Description of the task → The answer must be only the lines below from the one holding "dimensional sub-butterflies, then" down to the one holding "activation [62, 451]", ends included, printed exactly; please omit all pictures.

Source material →
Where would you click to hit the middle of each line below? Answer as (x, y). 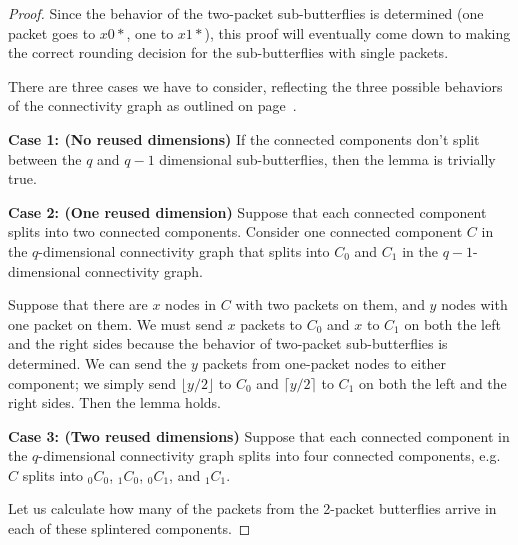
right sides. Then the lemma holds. (114, 402)
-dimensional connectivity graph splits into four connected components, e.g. (269, 455)
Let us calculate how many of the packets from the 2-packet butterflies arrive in (252, 508)
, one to (150, 32)
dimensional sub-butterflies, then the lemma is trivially (327, 158)
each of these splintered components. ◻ (129, 528)
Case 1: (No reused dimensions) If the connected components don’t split (244, 138)
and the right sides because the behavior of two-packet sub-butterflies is (228, 343)
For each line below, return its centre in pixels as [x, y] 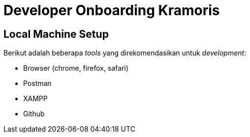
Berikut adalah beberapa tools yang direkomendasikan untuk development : [125, 53]
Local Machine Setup [56, 34]
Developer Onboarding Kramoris [112, 10]
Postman [37, 83]
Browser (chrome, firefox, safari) [76, 68]
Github [34, 114]
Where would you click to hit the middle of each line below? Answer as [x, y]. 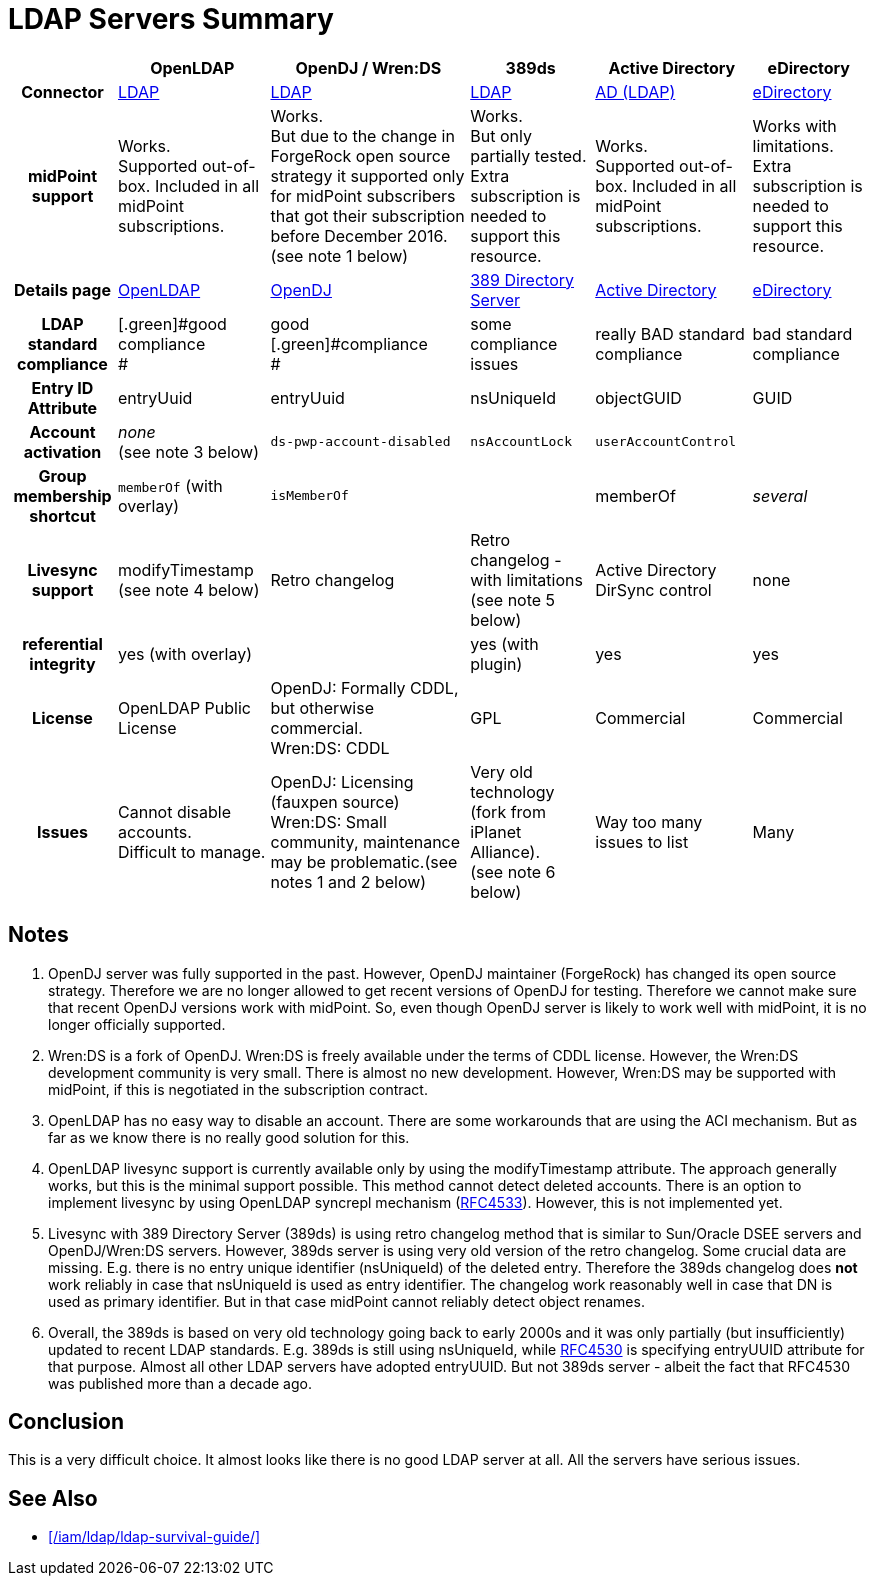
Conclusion [66, 1422]
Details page [62, 289]
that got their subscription [367, 215]
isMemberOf [309, 496]
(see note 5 [513, 599]
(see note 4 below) [189, 589]
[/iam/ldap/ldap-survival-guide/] [154, 1537]
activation [62, 451]
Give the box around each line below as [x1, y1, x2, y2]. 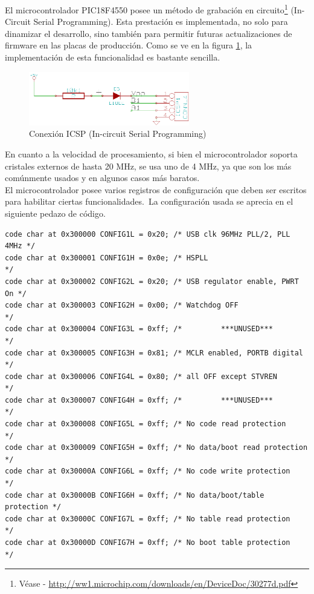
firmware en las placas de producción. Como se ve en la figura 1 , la [5, 39, 252, 51]
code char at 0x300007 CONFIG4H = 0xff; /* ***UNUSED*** [5, 395, 273, 404]
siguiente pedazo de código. [5, 206, 106, 219]
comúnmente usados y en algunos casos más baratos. [5, 171, 200, 184]
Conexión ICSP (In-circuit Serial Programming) [29, 127, 207, 140]
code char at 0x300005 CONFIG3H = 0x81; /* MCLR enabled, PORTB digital [5, 348, 303, 357]
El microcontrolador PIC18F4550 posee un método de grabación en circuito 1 [5, 2, 288, 16]
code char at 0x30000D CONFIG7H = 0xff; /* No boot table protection [5, 538, 290, 547]

Task output →
dimensional sub-butterflies, then the lemma is trivially (327, 158)
each of these splintered components. ◻ (129, 528)
Case 1: (No reused dimensions) If the connected components don’t split (244, 138)
and the right sides because the behavior of two-packet sub-butterflies is (228, 343)
For each line below, return its centre in pixels as [x, y] 
Berikut adalah beberapa tools yang direkomendasikan untuk development : [125, 53]
Local Machine Setup [56, 34]
Developer Onboarding Kramoris [112, 10]
Postman [37, 83]
Browser (chrome, firefox, safari) [76, 68]
Github [34, 114]
Where would you click to hit the middle of each line below? Answer as [x, y]. 
Conclusion [66, 1422]
Details page [62, 289]
that got their subscription [367, 215]
isMemberOf [309, 496]
(see note 5 [513, 599]
(see note 4 below) [189, 589]
[/iam/ldap/ldap-survival-guide/] [154, 1537]
activation [62, 451]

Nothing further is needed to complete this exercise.